Gemini CLI Skill for Claude Code — Summary

A single-skill Claude Code plugin that teaches Claude how to orchestrate Google's Gemini CLI as a powerful auxiliary AI tool. The skill provides detailed instructions, prompt templates, integration patterns, and reference docs so Claude can delegate tasks — code generation, security audits, test writing, web research, and architecture analysis — to Gemini 3 Pro running locally on the user's machine.

The core value proposition is multi-model parallelism without any backend infrastructure: Claude spawns gemini as a subprocess via Bash, the skill guides prompt construction and flag usage, and Claude post-processes the output. The --yolo / -o text pattern is the central primitive, with a JSON output variant for programmatic parsing.

The skill bundles five markdown files: SKILL.md (core instructions), reference.md (CLI flag reference), templates.md (reusable prompts), patterns.md (integration workflows like Generate-Review-Fix), and tools.md (Gemini-specific built-in tools including google_web_search, codebase_investigator, and save_memory).

This is a pure "skills-only behavioral framework" — no commands, no hooks, no MCP server. It extends Claude with awareness of a second AI rather than augmenting Claude's own reasoning. Compared to seeds: closest to superpowers (skills-only, zero commands, zero hooks), but entirely focused on cross-model delegation rather than spec-driven workflow enforcement. Unlike ccmemory (which uses Neo4j MCP for memory), this uses Gemini's native save_memory tool for cross-session persistence.

01

Overview

Gemini CLI Skill — Overview

Origin

Created by Foray Consulting (forayconsulting), published November 2025. No stated prior art or inspiration; the repo description is "A Claude Code skill enabling Claude to use Gemini 3 Pro via Gemini CLI." The README frames the skill as a bridge between two frontier LLMs, not as a workflow methodology.

Philosophy

The central claim: different AI models bring different "mindsets." Claude writing code benefits from a Gemini review pass precisely because it uses a different training data distribution and a different architecture. The skill instantiates this as the "Generate-Review-Fix Cycle" — Claude generates, Gemini critiques, Claude fixes.

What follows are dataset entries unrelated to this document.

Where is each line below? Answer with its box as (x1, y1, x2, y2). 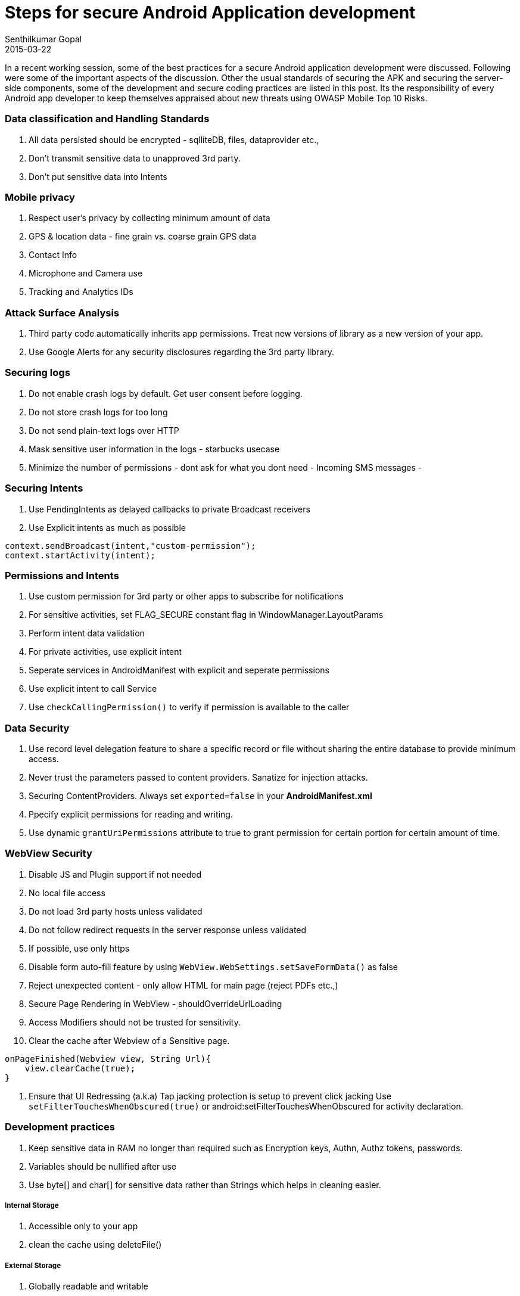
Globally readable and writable (29, 1281, 148, 1292)
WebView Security (5, 847, 92, 860)
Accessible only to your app (29, 1221, 138, 1232)
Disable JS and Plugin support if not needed (29, 869, 201, 879)
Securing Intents (5, 482, 83, 495)
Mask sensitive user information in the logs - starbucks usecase (29, 443, 280, 454)
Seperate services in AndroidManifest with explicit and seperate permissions (29, 665, 329, 676)
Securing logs (5, 366, 70, 379)
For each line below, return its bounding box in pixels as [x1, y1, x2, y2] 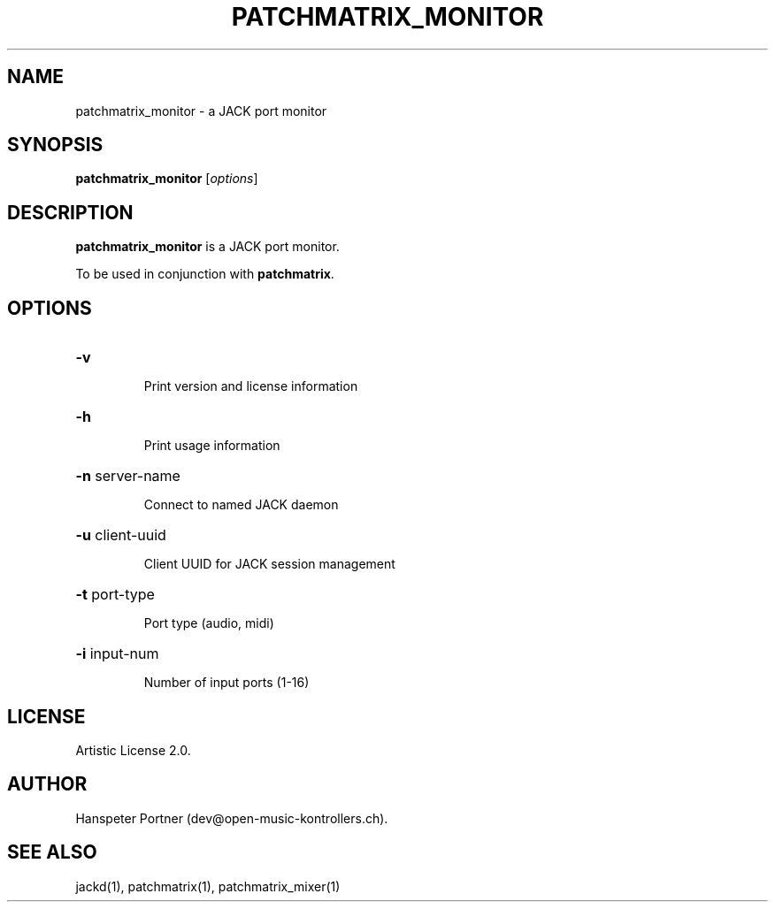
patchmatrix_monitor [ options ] [75, 171, 258, 187]
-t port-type [75, 585, 155, 604]
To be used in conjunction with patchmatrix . [75, 266, 334, 282]
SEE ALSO [7, 841, 97, 864]
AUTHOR [7, 773, 88, 796]
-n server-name [75, 467, 180, 485]
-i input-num [75, 645, 159, 663]
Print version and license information [143, 378, 358, 394]
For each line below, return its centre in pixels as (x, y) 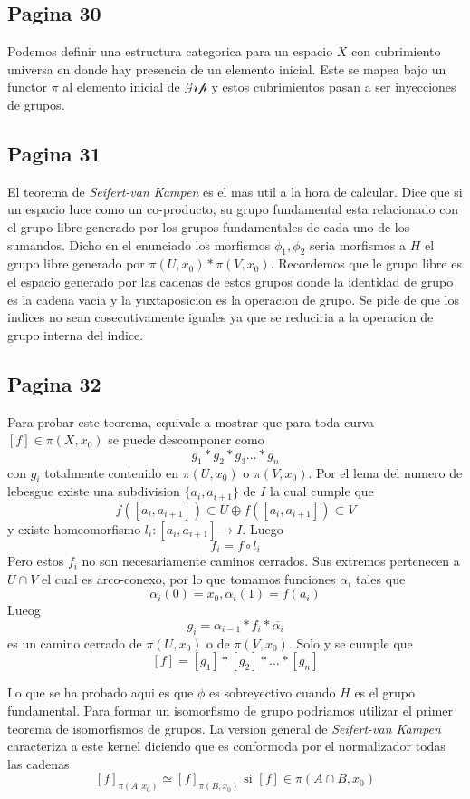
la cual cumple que (322, 491)
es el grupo (385, 692)
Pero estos (36, 561)
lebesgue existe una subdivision (94, 491)
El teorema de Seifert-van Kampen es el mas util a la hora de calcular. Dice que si (235, 191)
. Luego (263, 528)
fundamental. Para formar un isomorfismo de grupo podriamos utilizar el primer (230, 710)
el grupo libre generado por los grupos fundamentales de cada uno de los (209, 226)
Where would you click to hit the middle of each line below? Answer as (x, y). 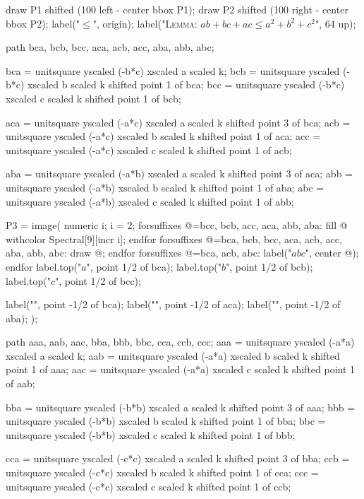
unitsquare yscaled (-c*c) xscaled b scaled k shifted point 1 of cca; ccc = (162, 472)
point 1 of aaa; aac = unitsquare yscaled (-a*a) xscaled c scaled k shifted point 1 (181, 369)
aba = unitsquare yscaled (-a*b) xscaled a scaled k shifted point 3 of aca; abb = (179, 174)
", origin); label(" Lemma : (145, 23)
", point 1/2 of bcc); (98, 280)
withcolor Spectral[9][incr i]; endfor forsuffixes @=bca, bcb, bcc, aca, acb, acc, (174, 239)
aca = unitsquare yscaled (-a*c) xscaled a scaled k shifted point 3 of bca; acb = (178, 122)
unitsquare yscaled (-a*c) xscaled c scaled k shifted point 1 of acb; (149, 149)
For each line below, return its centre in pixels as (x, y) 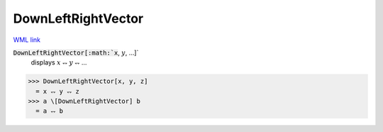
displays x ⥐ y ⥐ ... (59, 62)
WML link (27, 40)
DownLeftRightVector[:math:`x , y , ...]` (76, 53)
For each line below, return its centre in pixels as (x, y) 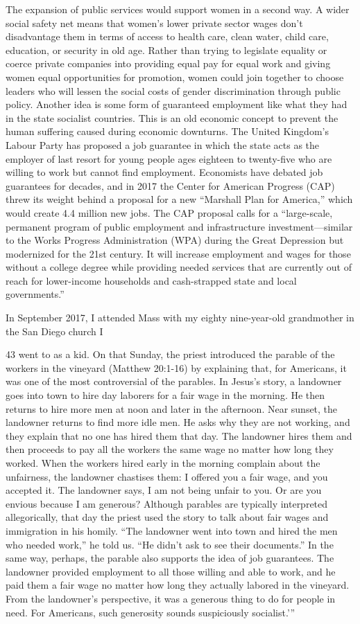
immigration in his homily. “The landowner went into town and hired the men (172, 530)
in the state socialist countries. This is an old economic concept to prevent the (172, 117)
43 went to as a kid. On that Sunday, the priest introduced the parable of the (170, 354)
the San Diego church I (54, 331)
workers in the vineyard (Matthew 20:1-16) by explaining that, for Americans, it (176, 367)
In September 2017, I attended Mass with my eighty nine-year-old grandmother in (180, 318)
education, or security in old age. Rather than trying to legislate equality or (166, 50)
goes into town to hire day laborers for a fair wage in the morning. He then (165, 395)
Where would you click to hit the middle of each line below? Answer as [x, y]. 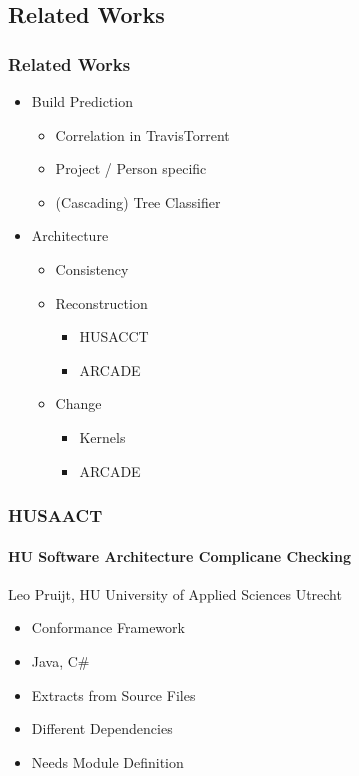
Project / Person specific [131, 168]
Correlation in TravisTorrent [142, 134]
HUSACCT [114, 336]
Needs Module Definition [107, 761]
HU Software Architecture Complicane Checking [180, 555]
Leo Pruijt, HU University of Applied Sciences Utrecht [175, 593]
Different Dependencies [102, 728]
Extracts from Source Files [113, 694]
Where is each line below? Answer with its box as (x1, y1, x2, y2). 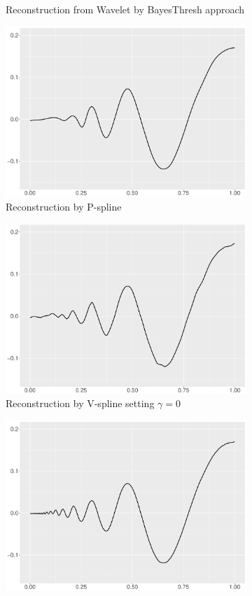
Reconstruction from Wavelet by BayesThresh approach (6, 2, 245, 16)
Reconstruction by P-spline (6, 199, 122, 213)
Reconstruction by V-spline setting (6, 396, 155, 411)
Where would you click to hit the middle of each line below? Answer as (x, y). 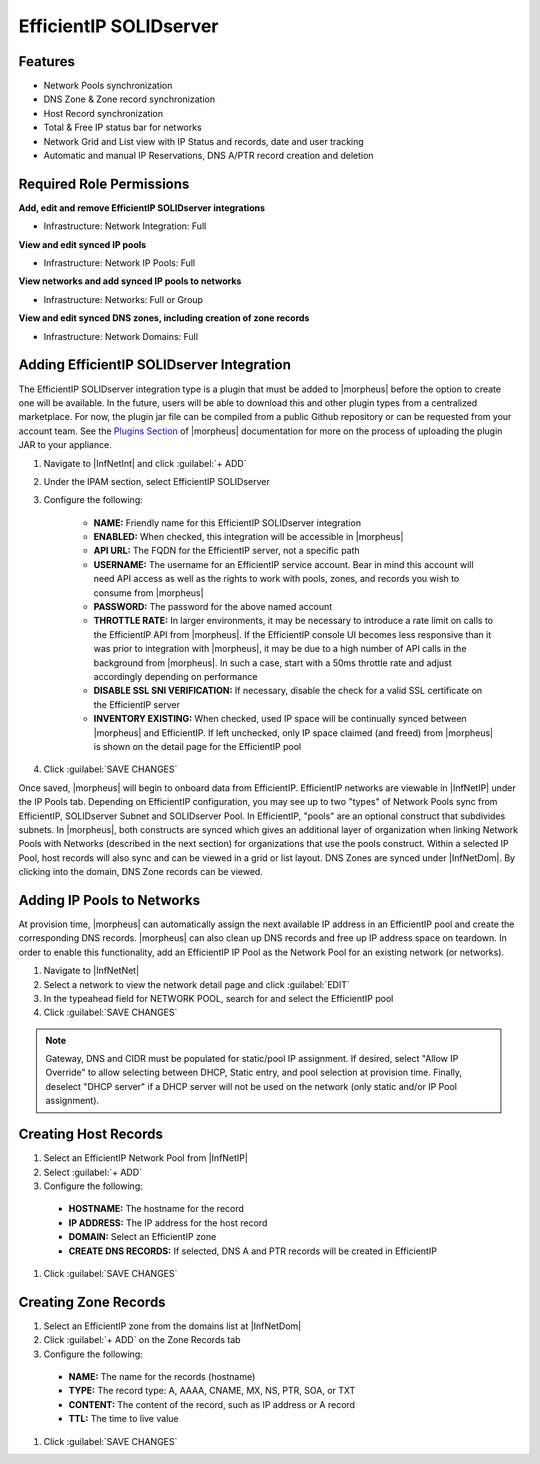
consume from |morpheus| (148, 592)
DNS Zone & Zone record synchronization (129, 99)
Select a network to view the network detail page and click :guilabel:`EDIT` (196, 984)
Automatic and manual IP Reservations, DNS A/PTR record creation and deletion (208, 156)
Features (46, 61)
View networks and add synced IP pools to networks (130, 281)
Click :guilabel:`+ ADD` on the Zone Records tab (142, 1340)
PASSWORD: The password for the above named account (213, 607)
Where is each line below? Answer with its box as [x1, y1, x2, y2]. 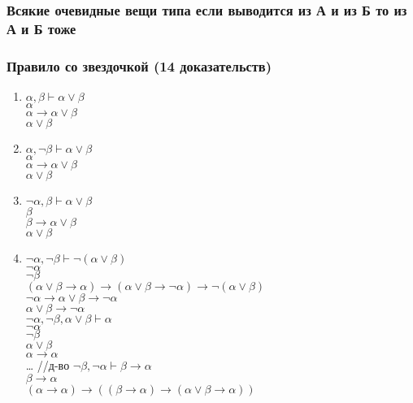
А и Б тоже [7, 18, 76, 38]
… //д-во [25, 356, 70, 373]
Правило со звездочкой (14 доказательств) [7, 55, 272, 76]
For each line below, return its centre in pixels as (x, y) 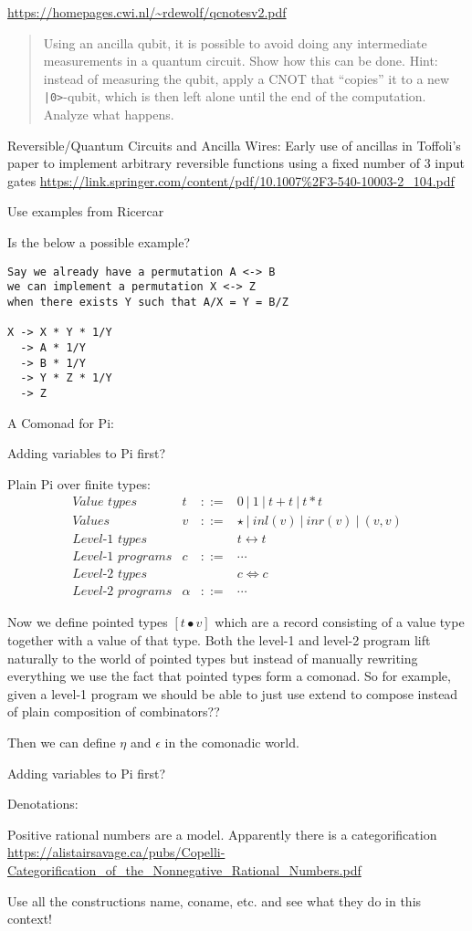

A secondary claim: Gemini has unique tools (Google Search grounding, codebase_investigator, save_memory) that Claude Code cannot access natively. The skill is the bridge.

Manifesto-Style Quotes (from SKILL.md)

"When NOT to Use: Simple, quick tasks (overhead not worth it) ... Tasks requiring immediate response (rate limits cause delays) ... When context is already loaded and understood."

"YOLO Mode Behavior: Auto-approves tool calls but does NOT prevent planning prompts. Gemini may still present plans and ask 'Does this plan look good?' Use forceful language: 'Apply now' / 'Start immediately' / 'Do this without asking for confirmation'."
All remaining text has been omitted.